Casualties and losses
- 57 aircrew, 1 journalist 7 heavy bombers: Light damage

= Bombing of Yawata (June 1944) =

Air raid on Japan during the Pacific War

The bombing of Yawata (Yahata kūshū) on the night of 15–16 June 1944 marked the beginning of the United States Army Air Forces (USAAF) strategic bombing campaign against the Japanese home islands during the Pacific War and was the first such raid to employ strategic bombers. (Note: The Doolittle Raid of April 1942 was conducted using B-25 medium bombers.) The raid was undertaken by 75 Boeing B-29 Superfortress heavy bombers staging from bases in China. Only 47 of these aircraft dropped bombs near the raid's primary target, the Imperial Iron and Steel Works at Yawata in northern Kyūshū, and little damage was caused. Five B-29s were lost in accidents during the operation and two were destroyed by Japanese aircraft.
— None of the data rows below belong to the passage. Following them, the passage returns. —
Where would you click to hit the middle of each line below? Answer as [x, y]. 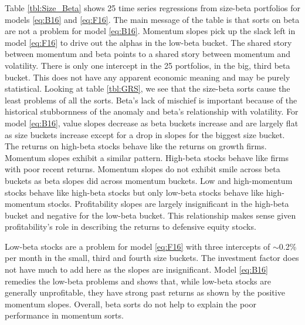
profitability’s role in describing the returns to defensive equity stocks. [131, 227]
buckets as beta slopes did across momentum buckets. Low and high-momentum [149, 180]
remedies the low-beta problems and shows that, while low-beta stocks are [138, 281]
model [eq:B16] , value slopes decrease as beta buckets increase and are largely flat [152, 123]
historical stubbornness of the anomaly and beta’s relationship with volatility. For [152, 111]
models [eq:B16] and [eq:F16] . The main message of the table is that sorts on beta [152, 19]
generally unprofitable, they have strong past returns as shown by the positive [145, 292]
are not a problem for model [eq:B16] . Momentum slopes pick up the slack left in [150, 31]
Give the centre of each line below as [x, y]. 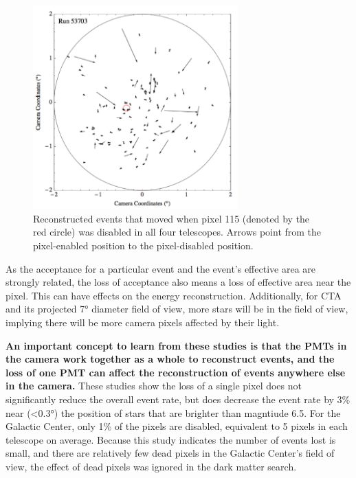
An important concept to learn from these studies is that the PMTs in [176, 345]
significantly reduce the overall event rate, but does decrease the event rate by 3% [178, 399]
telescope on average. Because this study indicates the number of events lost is [171, 439]
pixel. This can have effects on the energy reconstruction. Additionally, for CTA [174, 295]
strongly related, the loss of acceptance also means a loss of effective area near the [178, 282]
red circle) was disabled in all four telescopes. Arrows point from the [177, 232]
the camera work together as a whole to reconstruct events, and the [170, 359]
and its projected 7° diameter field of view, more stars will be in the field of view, [177, 309]
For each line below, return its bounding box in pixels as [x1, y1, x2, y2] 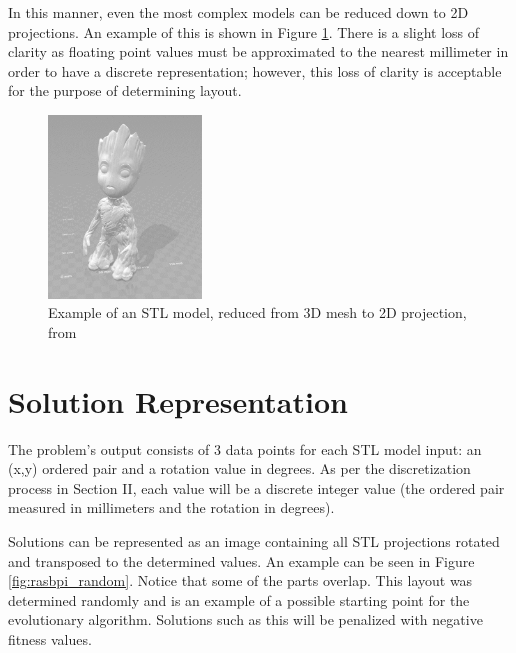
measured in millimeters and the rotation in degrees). [8, 497, 335, 518]
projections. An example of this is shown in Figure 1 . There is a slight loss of [8, 21, 480, 42]
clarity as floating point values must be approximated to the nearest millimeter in [8, 41, 509, 62]
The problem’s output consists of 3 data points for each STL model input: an [8, 438, 482, 459]
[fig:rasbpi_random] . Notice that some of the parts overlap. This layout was [8, 570, 473, 591]
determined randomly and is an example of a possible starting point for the [8, 589, 470, 610]
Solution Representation [8, 380, 348, 421]
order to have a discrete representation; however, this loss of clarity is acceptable [8, 60, 502, 81]
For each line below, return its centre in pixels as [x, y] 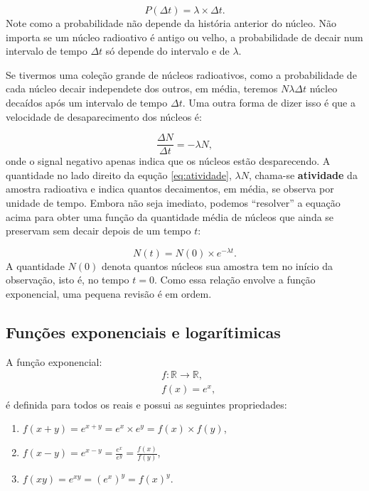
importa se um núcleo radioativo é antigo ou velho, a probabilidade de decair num [184, 37]
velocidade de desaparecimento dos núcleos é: [104, 116]
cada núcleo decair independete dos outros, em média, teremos [142, 88]
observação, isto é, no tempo [68, 280]
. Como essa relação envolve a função [235, 280]
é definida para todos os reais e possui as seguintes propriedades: [146, 404]
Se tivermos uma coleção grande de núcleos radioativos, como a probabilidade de [181, 74]
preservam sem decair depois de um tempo [98, 231]
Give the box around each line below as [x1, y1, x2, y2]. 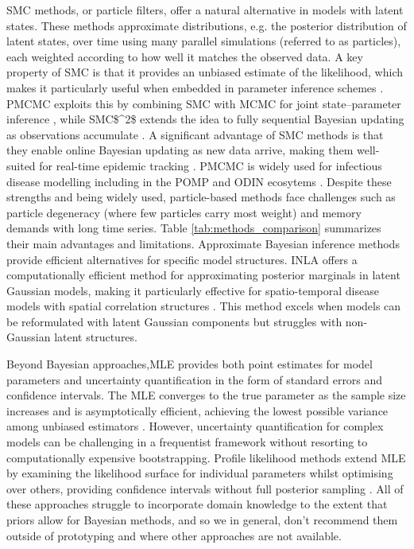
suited [6, 157, 36, 173]
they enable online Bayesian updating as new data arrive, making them [6, 142, 354, 158]
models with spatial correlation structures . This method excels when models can [6, 298, 401, 314]
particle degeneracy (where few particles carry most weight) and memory [6, 204, 362, 220]
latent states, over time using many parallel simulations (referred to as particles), [6, 33, 401, 49]
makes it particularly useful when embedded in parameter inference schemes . [6, 79, 384, 95]
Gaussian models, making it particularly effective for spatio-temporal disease [6, 282, 379, 298]
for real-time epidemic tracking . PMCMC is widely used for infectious [39, 157, 382, 173]
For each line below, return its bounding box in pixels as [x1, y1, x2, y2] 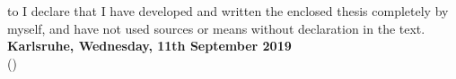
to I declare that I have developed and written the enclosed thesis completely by [7, 2, 449, 20]
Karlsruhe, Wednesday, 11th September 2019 [7, 36, 292, 55]
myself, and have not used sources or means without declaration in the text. [7, 19, 425, 37]
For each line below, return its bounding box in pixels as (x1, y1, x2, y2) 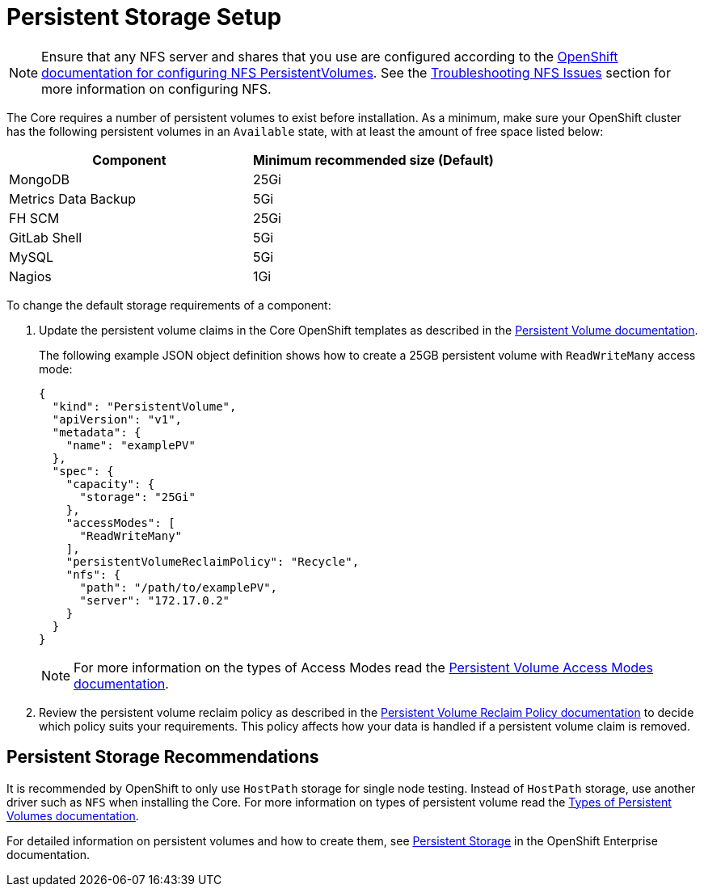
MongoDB (9, 171, 70, 187)
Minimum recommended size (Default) (252, 151, 494, 168)
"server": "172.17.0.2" (79, 593, 230, 607)
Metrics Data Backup (9, 190, 137, 207)
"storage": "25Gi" (79, 490, 196, 503)
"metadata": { (52, 425, 141, 439)
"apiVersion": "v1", (52, 412, 183, 426)
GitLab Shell (9, 229, 82, 246)
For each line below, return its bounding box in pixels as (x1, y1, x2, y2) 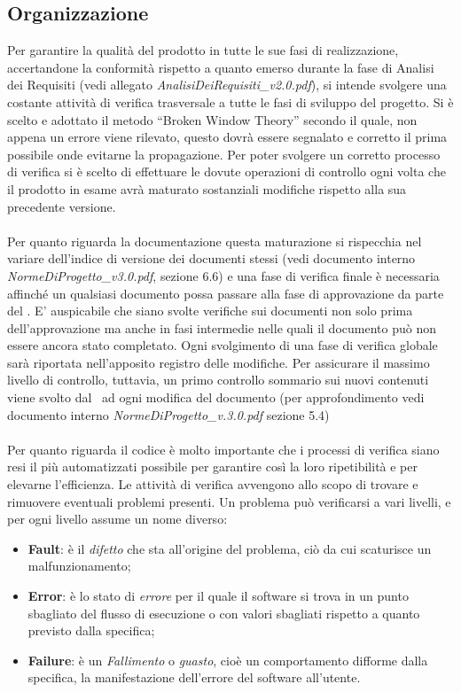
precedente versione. (7, 197, 116, 215)
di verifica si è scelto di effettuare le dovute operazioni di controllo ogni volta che (7, 162, 446, 181)
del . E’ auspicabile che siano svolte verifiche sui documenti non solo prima (7, 301, 413, 320)
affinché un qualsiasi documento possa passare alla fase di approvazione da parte (7, 284, 444, 302)
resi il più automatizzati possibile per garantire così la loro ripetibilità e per (7, 457, 418, 476)
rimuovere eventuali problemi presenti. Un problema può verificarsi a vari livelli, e (7, 492, 451, 510)
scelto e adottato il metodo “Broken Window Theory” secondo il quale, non (7, 110, 418, 128)
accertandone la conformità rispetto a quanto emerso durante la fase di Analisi (7, 58, 434, 76)
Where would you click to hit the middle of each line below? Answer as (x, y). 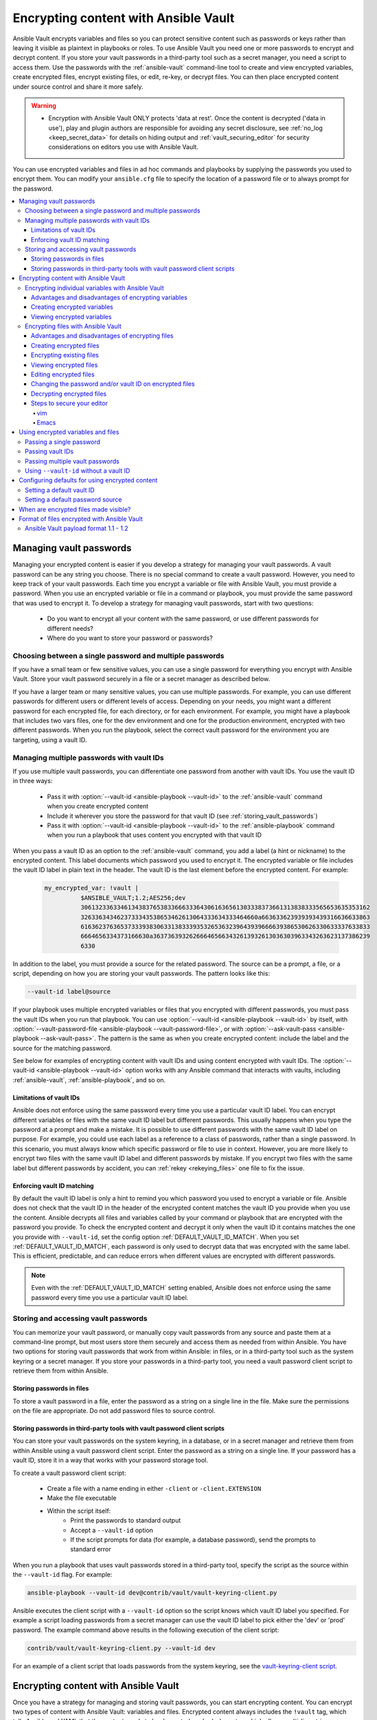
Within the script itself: (79, 1511)
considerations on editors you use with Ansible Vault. (124, 147)
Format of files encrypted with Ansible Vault (81, 519)
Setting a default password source (73, 499)
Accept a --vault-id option (112, 1530)
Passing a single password (63, 442)
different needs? (70, 628)
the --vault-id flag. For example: (62, 1575)
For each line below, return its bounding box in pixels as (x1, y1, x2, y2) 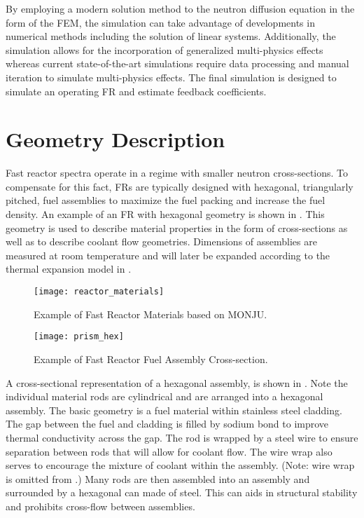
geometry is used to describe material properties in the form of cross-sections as (6, 220, 348, 235)
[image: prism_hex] (34, 332, 124, 342)
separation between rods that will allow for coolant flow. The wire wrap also (6, 444, 332, 458)
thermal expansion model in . (6, 261, 132, 276)
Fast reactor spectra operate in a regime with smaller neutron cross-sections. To (6, 165, 349, 180)
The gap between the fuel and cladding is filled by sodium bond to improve (6, 416, 329, 431)
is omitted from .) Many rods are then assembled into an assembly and (6, 471, 310, 486)
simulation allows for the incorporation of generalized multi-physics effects (6, 42, 323, 57)
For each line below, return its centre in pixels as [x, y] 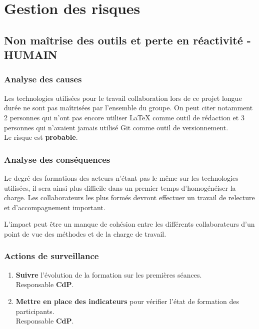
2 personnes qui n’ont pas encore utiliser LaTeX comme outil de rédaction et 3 [124, 117]
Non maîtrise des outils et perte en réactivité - [127, 40]
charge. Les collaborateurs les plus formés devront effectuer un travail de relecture [129, 197]
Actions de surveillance [51, 256]
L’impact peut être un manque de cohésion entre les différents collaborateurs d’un [129, 224]
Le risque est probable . [41, 137]
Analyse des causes [43, 79]
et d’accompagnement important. [55, 207]
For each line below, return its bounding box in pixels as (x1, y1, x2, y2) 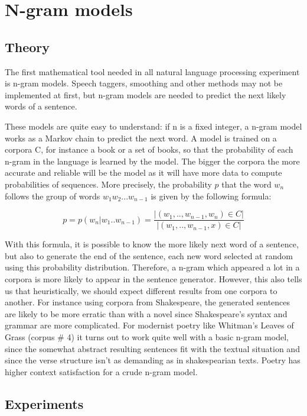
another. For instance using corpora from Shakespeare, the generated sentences (5, 296, 290, 308)
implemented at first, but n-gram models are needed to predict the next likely (5, 88, 286, 101)
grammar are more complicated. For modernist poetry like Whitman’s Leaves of (5, 319, 294, 331)
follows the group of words (5, 189, 100, 202)
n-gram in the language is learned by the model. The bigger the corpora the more (5, 154, 300, 167)
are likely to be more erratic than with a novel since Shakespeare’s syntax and (5, 307, 288, 320)
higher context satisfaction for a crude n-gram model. (5, 365, 198, 378)
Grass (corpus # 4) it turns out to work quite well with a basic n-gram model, (5, 330, 289, 343)
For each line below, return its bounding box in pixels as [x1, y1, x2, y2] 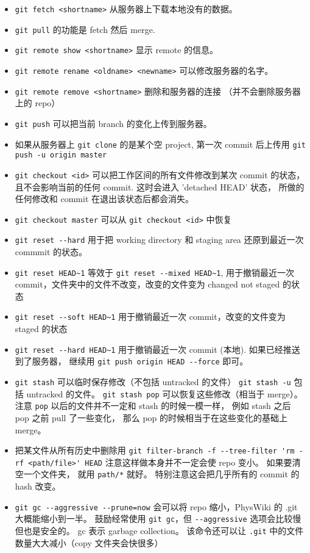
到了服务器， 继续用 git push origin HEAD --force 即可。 [15, 355, 248, 367]
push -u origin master [15, 151, 107, 160]
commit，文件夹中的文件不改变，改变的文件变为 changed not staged [15, 278, 280, 291]
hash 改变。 [15, 480, 61, 493]
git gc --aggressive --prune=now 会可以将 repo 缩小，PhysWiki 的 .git [15, 500, 298, 513]
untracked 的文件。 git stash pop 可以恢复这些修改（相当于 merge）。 [26, 387, 303, 400]
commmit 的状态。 [15, 245, 87, 258]
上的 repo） [15, 96, 60, 109]
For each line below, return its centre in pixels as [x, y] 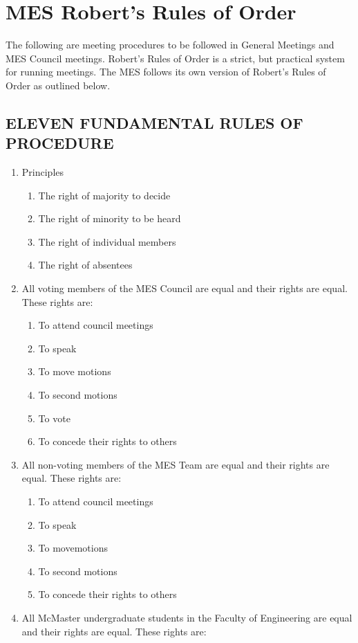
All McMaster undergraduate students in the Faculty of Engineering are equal [187, 617]
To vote [54, 418]
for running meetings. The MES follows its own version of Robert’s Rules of [166, 72]
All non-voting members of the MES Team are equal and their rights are [176, 464]
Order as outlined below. [58, 85]
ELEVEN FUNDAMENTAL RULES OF [154, 122]
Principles [43, 172]
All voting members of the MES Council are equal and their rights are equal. [185, 288]
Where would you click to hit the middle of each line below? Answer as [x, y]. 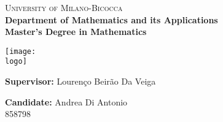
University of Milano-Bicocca [64, 7]
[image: [21, 51]
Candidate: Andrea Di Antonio [66, 101]
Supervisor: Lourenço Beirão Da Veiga [80, 81]
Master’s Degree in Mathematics [76, 32]
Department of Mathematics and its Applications [111, 19]
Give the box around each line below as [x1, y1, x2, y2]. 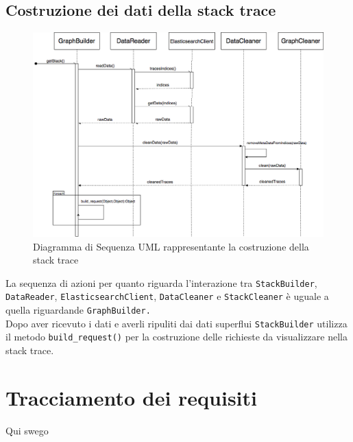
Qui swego [5, 423, 49, 437]
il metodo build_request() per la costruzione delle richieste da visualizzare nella [5, 329, 348, 344]
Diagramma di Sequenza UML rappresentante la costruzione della [33, 239, 309, 253]
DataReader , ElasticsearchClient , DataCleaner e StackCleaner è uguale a [5, 289, 329, 303]
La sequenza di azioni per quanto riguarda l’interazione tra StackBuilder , [5, 275, 317, 290]
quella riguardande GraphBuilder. [5, 303, 151, 316]
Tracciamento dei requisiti [5, 383, 257, 411]
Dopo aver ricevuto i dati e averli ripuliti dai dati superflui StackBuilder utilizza [5, 316, 348, 330]
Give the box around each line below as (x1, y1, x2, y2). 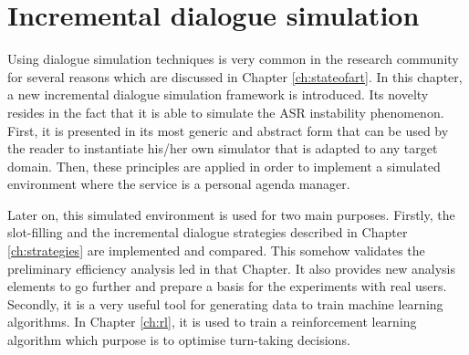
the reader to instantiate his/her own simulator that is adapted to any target (7, 139, 438, 158)
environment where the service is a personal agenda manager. (7, 174, 350, 193)
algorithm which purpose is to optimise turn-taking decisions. (7, 330, 350, 350)
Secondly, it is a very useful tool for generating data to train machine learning (7, 294, 443, 313)
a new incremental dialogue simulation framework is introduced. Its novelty (7, 85, 429, 104)
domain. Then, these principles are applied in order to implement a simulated (7, 156, 441, 175)
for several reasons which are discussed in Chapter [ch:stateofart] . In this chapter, (7, 67, 463, 86)
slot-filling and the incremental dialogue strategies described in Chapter (7, 223, 408, 242)
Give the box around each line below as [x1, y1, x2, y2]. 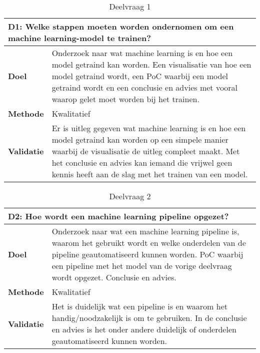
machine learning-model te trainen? [8, 32, 151, 44]
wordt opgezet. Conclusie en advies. [51, 271, 176, 283]
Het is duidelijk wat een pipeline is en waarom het [51, 300, 227, 312]
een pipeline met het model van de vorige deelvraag [51, 260, 232, 271]
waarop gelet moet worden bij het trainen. [51, 93, 199, 105]
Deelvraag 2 [109, 190, 151, 202]
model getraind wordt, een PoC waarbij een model [51, 70, 228, 82]
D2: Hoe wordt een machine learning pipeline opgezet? [8, 210, 229, 222]
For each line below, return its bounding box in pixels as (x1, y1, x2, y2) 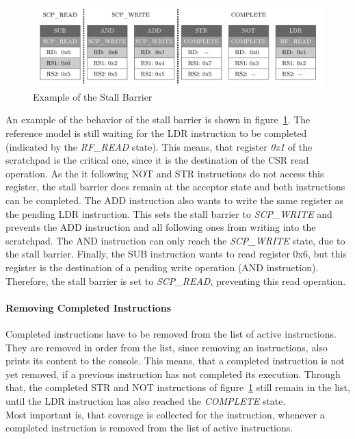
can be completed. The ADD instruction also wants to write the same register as (5, 193, 344, 207)
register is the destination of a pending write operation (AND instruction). (5, 260, 319, 274)
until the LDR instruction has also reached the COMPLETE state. (5, 393, 286, 407)
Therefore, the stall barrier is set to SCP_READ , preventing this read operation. (5, 273, 346, 288)
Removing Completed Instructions (5, 300, 172, 314)
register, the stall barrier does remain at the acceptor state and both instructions (5, 179, 345, 194)
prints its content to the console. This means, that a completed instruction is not (5, 353, 345, 368)
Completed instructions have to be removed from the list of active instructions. (5, 326, 337, 340)
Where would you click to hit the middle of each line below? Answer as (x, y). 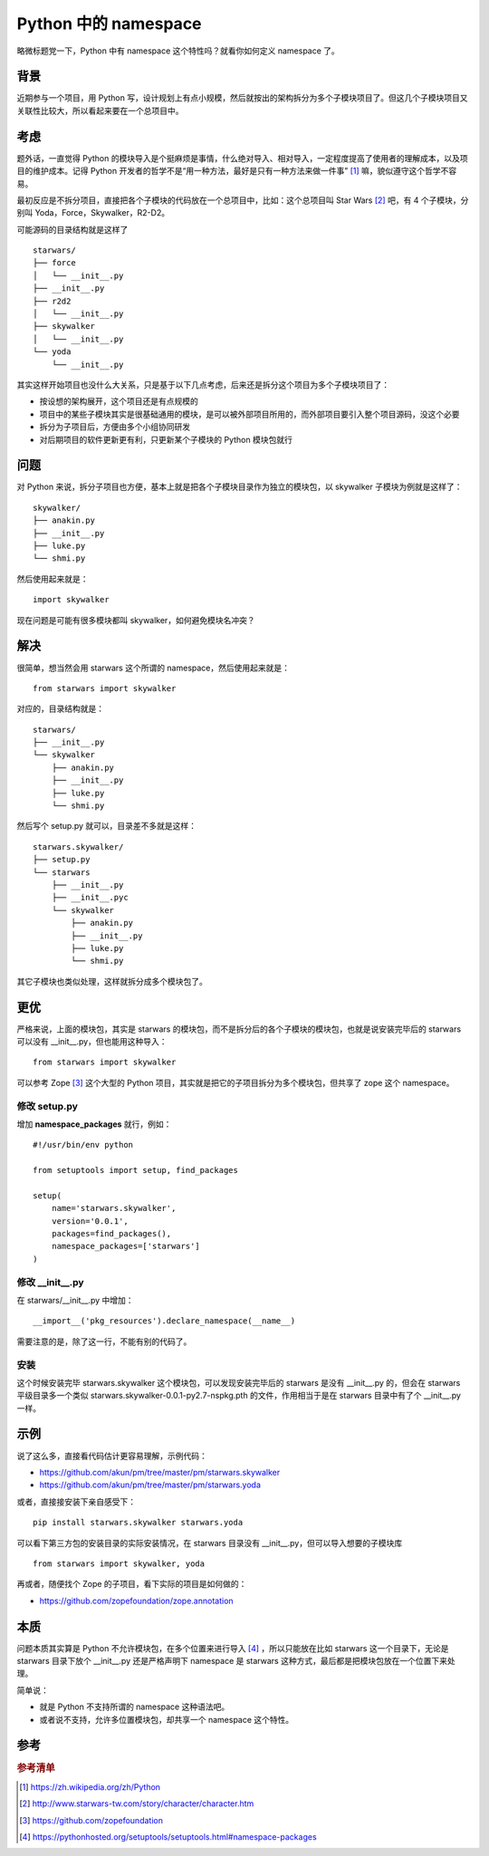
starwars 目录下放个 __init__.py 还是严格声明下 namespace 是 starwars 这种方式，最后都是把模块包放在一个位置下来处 (236, 1661)
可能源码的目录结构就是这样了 (72, 229)
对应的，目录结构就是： (60, 709)
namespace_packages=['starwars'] (126, 1246)
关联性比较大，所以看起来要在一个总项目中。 (100, 111)
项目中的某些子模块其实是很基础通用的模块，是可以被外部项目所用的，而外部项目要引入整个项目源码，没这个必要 (249, 414)
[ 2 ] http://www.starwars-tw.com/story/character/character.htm (137, 1803)
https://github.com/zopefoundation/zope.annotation (137, 1601)
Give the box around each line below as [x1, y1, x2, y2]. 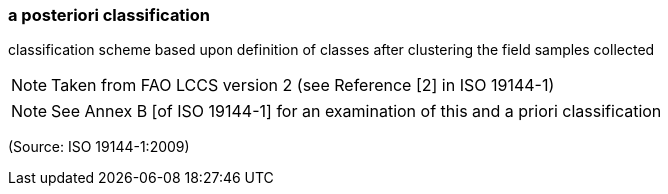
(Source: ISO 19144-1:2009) [8, 138, 190, 156]
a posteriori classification [8, 5, 211, 25]
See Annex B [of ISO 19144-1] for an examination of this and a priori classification [51, 101, 662, 122]
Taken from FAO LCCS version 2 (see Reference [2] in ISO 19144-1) [51, 75, 555, 96]
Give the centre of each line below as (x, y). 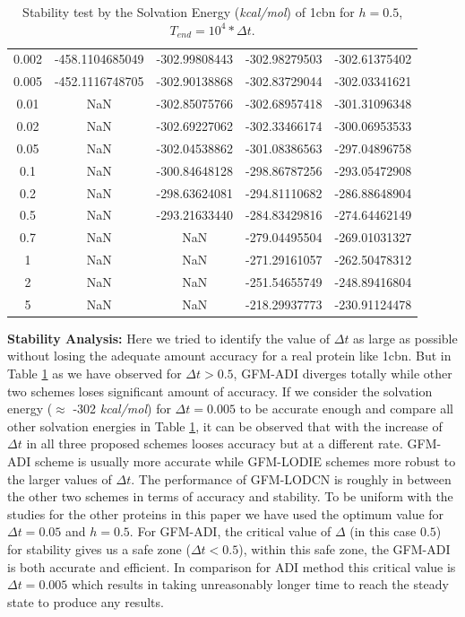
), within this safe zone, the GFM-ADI (344, 548)
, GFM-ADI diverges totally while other (343, 373)
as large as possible (405, 338)
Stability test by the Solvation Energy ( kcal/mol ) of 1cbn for (189, 12)
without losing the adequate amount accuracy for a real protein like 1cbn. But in (229, 356)
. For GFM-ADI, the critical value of (230, 531)
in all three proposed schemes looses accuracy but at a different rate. (215, 443)
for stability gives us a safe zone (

While the raid did not achieve its aims, it raised Japanese civilians' awareness that their country was being defeated and received positive media coverage in the United States. Intelligence gathered by the B-29s also revealed weaknesses in Japan's air defenses and the raid was the second of many on Japan. Yawata was attacked again by B-29s operating from China on 20 August 1944 and much of the city was destroyed in a firebombing raid conducted by B-29s based in the Mariana Islands on 8 August 1945.

==Background==
The first United States Army Air Forces (USAAF) raid on Japan took place on 18 April 1942 when 16 North American B-25 Mitchell medium bombers flying from an aircraft carrier attacked several cities during the Doolittle Raid. Although this raid caused little damage, it boosted morale in the United States. The Japanese government responded to the attack by both increasing the number of fighter units based in the home islands and conducting an offensive in the Pacific Ocean which ended in defeat during the Battle of Midway. The USAAF could not mount further attacks on the Japanese home islands after this raid until the B-29 Superfortress heavy bomber entered service, as none of its other combat aircraft had sufficient range to reach this area from bases in China or the Pacific.

The B-29 Superfortress had a difficult introduction into service. Work began on designing the bomber in early 1940, and the first prototype flew on 21 September 1942. The Superfortress was the largest combat aircraft of World War II and boasted a heavy maximum bomb load, long range, and powerful defensive armament. The B-29 also incorporated a number of new features, such as a pressurized cabin and remote-controlled turrets. While 1,664 B-29s had been ordered by the USAAF before the aircraft first flew, its development was set back by several months when the second prototype crashed on 18 February 1943 (Note: Described by James Cate as "[wiping] out Boeing's most experienced B-29 personnel".) and problems with the design were gradually solved. The 58th Bombardment Wing was formed in June 1943 to operate the USAAF's first B-29s, but it did not begin receiving these aircraft until October. The slow delivery of B-29s and mechanical problems with the aircraft meant that the wing lagged behind its training schedule and only became capable of deployment in March 1944, after the so-called "Battle of Kansas" program began to produce combat-ready aircraft.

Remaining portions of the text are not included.